§ Entries supplied:
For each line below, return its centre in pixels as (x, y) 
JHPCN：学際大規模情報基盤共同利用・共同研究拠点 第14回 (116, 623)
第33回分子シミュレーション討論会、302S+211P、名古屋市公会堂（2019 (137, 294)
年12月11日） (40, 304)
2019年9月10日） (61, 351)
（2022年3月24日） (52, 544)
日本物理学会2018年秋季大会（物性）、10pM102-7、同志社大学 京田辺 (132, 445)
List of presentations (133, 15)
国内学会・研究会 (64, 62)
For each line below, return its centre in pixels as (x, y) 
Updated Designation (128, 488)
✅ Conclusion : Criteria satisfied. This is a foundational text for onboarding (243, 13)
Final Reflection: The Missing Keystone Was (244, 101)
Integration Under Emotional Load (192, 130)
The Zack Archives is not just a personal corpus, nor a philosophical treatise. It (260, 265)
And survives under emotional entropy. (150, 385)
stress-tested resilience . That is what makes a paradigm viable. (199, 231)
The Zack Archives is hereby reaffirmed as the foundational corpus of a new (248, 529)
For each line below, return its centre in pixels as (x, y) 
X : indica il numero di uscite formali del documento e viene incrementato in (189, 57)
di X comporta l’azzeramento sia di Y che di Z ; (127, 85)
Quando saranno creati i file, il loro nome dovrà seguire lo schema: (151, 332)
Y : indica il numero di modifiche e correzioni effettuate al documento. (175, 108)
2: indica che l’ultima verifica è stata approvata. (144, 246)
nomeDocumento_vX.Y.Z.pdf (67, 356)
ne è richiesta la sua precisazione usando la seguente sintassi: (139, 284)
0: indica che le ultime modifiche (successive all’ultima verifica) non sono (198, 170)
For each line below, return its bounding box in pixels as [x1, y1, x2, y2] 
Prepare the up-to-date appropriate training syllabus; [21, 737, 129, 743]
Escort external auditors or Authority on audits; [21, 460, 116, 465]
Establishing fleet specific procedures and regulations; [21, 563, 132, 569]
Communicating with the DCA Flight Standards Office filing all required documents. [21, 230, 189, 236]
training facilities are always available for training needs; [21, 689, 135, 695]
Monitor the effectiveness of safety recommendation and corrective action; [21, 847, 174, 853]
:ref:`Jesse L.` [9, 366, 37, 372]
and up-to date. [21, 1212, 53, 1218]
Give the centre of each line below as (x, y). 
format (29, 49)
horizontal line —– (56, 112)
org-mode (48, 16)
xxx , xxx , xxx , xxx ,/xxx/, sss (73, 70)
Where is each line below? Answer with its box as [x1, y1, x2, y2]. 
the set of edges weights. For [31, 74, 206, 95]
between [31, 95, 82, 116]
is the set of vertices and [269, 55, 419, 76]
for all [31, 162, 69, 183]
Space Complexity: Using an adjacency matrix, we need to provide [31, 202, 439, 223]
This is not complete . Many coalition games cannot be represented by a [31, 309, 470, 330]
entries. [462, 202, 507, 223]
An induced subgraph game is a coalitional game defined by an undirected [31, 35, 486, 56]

§ Your objective: An exact copy of all the records above is needed.

§ Written response:
For each line below, return its centre in pixels as (x, y) 
JHPCN：学際大規模情報基盤共同利用・共同研究拠点 第14回 (116, 623)
第33回分子シミュレーション討論会、302S+211P、名古屋市公会堂（2019 (137, 294)
年12月11日） (40, 304)
2019年9月10日） (61, 351)
（2022年3月24日） (52, 544)
日本物理学会2018年秋季大会（物性）、10pM102-7、同志社大学 京田辺 (132, 445)
List of presentations (133, 15)
国内学会・研究会 (64, 62)
For each line below, return its centre in pixels as (x, y) 
Updated Designation (128, 488)
✅ Conclusion : Criteria satisfied. This is a foundational text for onboarding (243, 13)
Final Reflection: The Missing Keystone Was (244, 101)
Integration Under Emotional Load (192, 130)
The Zack Archives is not just a personal corpus, nor a philosophical treatise. It (260, 265)
And survives under emotional entropy. (150, 385)
stress-tested resilience . That is what makes a paradigm viable. (199, 231)
The Zack Archives is hereby reaffirmed as the foundational corpus of a new (248, 529)
For each line below, return its centre in pixels as (x, y) 
X : indica il numero di uscite formali del documento e viene incrementato in (189, 57)
di X comporta l’azzeramento sia di Y che di Z ; (127, 85)
Quando saranno creati i file, il loro nome dovrà seguire lo schema: (151, 332)
Y : indica il numero di modifiche e correzioni effettuate al documento. (175, 108)
2: indica che l’ultima verifica è stata approvata. (144, 246)
nomeDocumento_vX.Y.Z.pdf (67, 356)
ne è richiesta la sua precisazione usando la seguente sintassi: (139, 284)
0: indica che le ultime modifiche (successive all’ultima verifica) non sono (198, 170)
For each line below, return its bounding box in pixels as [x1, y1, x2, y2] 
Prepare the up-to-date appropriate training syllabus; [21, 737, 129, 743]
Escort external auditors or Authority on audits; [21, 460, 116, 465]
Establishing fleet specific procedures and regulations; [21, 563, 132, 569]
Communicating with the DCA Flight Standards Office filing all required documents. [21, 230, 189, 236]
training facilities are always available for training needs; [21, 689, 135, 695]
Monitor the effectiveness of safety recommendation and corrective action; [21, 847, 174, 853]
:ref:`Jesse L.` [9, 366, 37, 372]
and up-to date. [21, 1212, 53, 1218]
Give the centre of each line below as (x, y). 
format (29, 49)
horizontal line —– (56, 112)
org-mode (48, 16)
xxx , xxx , xxx , xxx ,/xxx/, sss (73, 70)
Where is each line below? Answer with its box as [x1, y1, x2, y2]. 
the set of edges weights. For [31, 74, 206, 95]
between [31, 95, 82, 116]
is the set of vertices and [269, 55, 419, 76]
for all [31, 162, 69, 183]
Space Complexity: Using an adjacency matrix, we need to provide [31, 202, 439, 223]
This is not complete . Many coalition games cannot be represented by a [31, 309, 470, 330]
entries. [462, 202, 507, 223]
An induced subgraph game is a coalitional game defined by an undirected [31, 35, 486, 56]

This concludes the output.